== Segment start ==

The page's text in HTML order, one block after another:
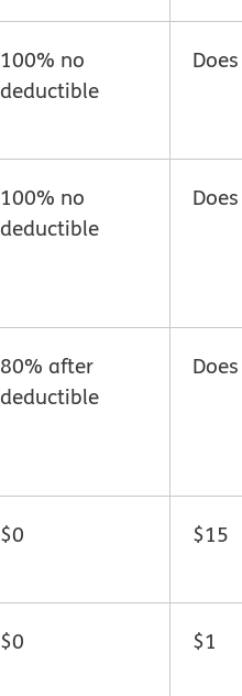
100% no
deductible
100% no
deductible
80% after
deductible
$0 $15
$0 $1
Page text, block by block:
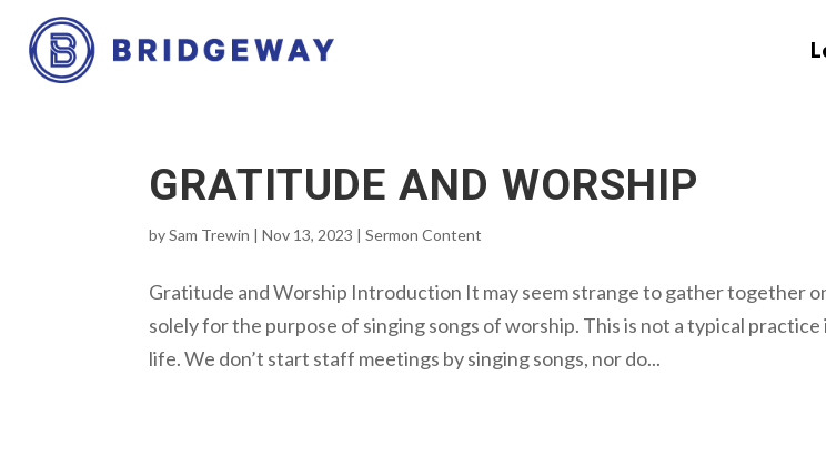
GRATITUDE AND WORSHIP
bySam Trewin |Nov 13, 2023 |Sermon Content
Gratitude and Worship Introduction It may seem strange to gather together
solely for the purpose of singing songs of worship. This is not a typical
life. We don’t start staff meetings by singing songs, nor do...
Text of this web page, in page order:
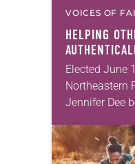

== Segment end ==

What this task involves » In your copy, the listing above should appear word for word, with no images.

Result of this task »
The page's text in HTML order, one block after another:
100% no
deductible
100% no
deductible
80% after
deductible
$0 $15
$0 $1
Page text, block by block:
GRATITUDE AND WORSHIP
bySam Trewin |Nov 13, 2023 |Sermon Content
Gratitude and Worship Introduction It may seem strange to gather together
solely for the purpose of singing songs of worship. This is not a typical
life. We don’t start staff meetings by singing songs, nor do...
Text of this web page, in page order:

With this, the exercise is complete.